Artistas e técnicos do setor audiovisual brasileiro se manifestaram nesta segunda-feira em diversas capitais do país contra o Projeto de Lei 8.889/2017, que visa regular as plataformas de streaming. Os protestos, denominados “Pega a Visão: Ato pelo VoD”, ocorreram em frente à sede da Ancine, no Rio de Janeiro, na Cinemateca Brasileira, em São Paulo, e no Cine Walter da Silveira, em Salvador.
Segundo o movimento, o relatório do deputado federal Dr. Luizinho sobre o projeto representa um “risco histórico de desmonte da indústria audiovisual nacional”. O grupo alega que o relatório contraria o parecer técnico da Ancine e consensos estabelecidos com a sociedade civil, favorecendo grandes empresas estrangeiras do setor.
A proposta do relator estabelece uma Contribuição para o Desenvolvimento da Indústria Cinematográfica Nacional (Condecine) máxima de 4% para o streaming, permitindo que até 70% desse valor seja utilizado pelas próprias plataformas em projetos próprios. O texto também prevê uma cota mínima de 10% de obras nacionais nos catálogos.

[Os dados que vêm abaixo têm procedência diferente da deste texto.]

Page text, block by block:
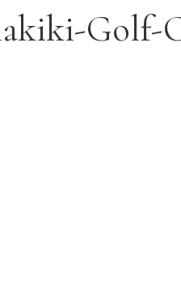
Golf-
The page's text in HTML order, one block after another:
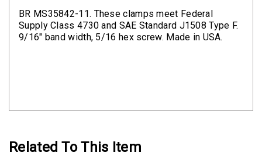
BR MS35842-11. These clamps meet Federal
Supply Class 4730 and SAE Standard J1508 Type F.
9/16" band width, 5/16 hex screw. Made in USA.
Related To This Item
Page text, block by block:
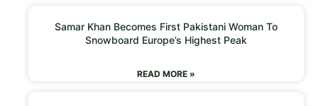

A cineasta Lúcia Murat, do Conselho Consultivo da Abraci, classificou o projeto como uma distorção das demandas do setor, afirmando que a proposta transforma a regulação em uma “Lei Rouanet para os streamings”, direcionando dinheiro público para empresas estrangeiras e ameaçando a autonomia criativa e a sobrevivência das produtoras independentes.

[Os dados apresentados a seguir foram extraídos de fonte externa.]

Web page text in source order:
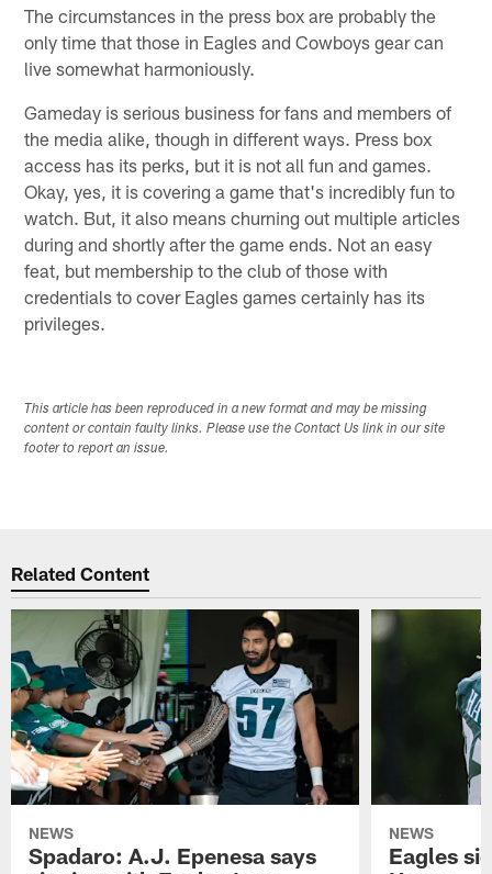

A produtora Clarissa Guarilha destacou o impacto do projeto na cadeia produtiva, ressaltando que a aprovação da lei sem diálogo com o setor afeta não só quem produz, mas também quem trabalha, quem assiste e quem vive do audiovisual. Ela enfatizou que o cinema independente garante que as histórias brasileiras sejam contadas pelos próprios brasileiros, sem depender de interesses de grandes corporações internacionais.

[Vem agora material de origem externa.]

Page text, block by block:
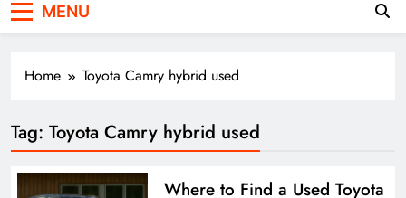
Breaking National,
Business & Cricket
MENU
Home Toyota Camry hybrid used
Tag: Toyota Camry hybrid used
Where to Find a Used Toyota
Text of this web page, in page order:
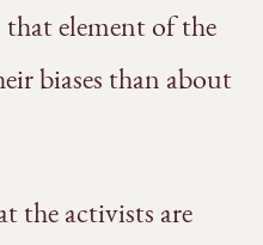
that element of the
biases than about
the activists are
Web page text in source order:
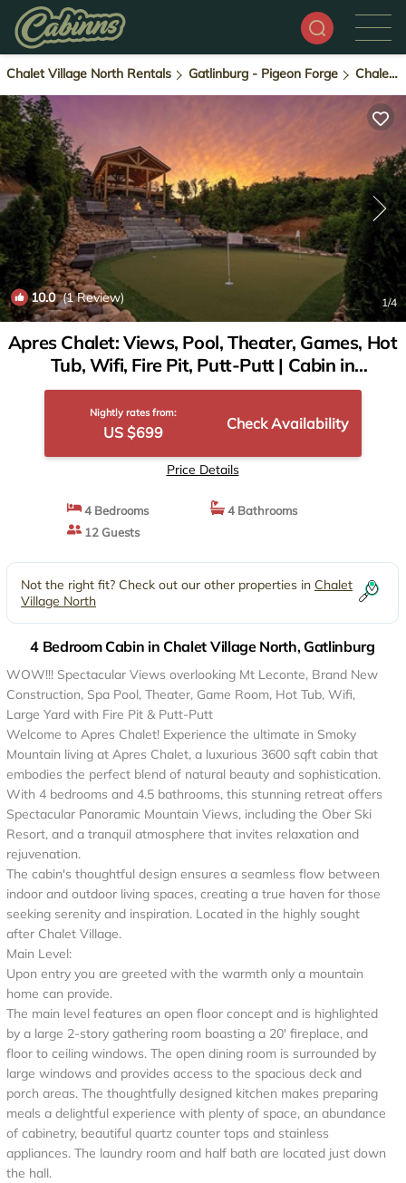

Em São Paulo, a cineasta Tatiana Lohmann, da Apaci, apontou que o texto do projeto contém “armadilhas e dubiedades”, alegando que as plataformas operam no Brasil sem transparência sobre lucros e remessas de receita. Ela defendeu que o Brasil é o segundo maior mercado da Netflix no mundo e que são necessárias regras claras para o investimento dessas plataformas.
A cineasta Laís Bodanzky reforçou a importância de garantir 20% de obras nacionais nos catálogos das plataformas, defendendo que as plataformas podem produzir o que quiserem com dinheiro privado, mas não têm o direito de decidir o que o Brasil tem a dizer através do audiovisual.
Representando a Abra, Paulo Marcelo destacou que a regulação do streaming é essencial para manter o ecossistema do setor equilibrado. Ele enfatizou a importância de garantir que a Condecine abasteça o FSA (Fundo Setorial do Audiovisual) e que a cota seja de produção brasileira independente, com os direitos patrimoniais nas mãos de empresas nacionais.
Uma carta-manifesto do movimento, assinada por diversos nomes do setor, alega que o projeto fragiliza o financiamento público, reduz a alíquota da Condecine e “coloca o futuro da produção audiovisual à mercê de empresas estrangeiras, esvaziando o papel da Ancine e do Estado brasileiro”.
Segundo uma nota técnica da Ancine e do Ministério da Cultura, o relatório pode provocar uma redução drástica nos recursos do FSA e abrir brechas para autodeclaração de receitas, dificultando a fiscalização. Além disso, permitiria que empresas estrangeiras criassem “produtoras nacionais” controladas no país, enfraquecendo a independência do setor.
As produtoras independentes brasileiras pedem o adiamento da votação e a retomada das premissas do texto anterior, que previa cota mínima de 20% de obras nacionais, Condecine de ao menos 6% e destinação prioritária dos recursos ao FSA.
O projeto de lei prevê a cobrança da Condecine de serviços de streaming e pode ser votado nesta semana na Câmara dos Deputados. O deputado Doutor Luizinho argumenta que o PL assegura equilíbrio entre um ambiente concorrencial justo e um ecossistema audiovisual dinâmico, que garante a soberania cultural e o desenvolvimento da produção de conteúdos brasileiros.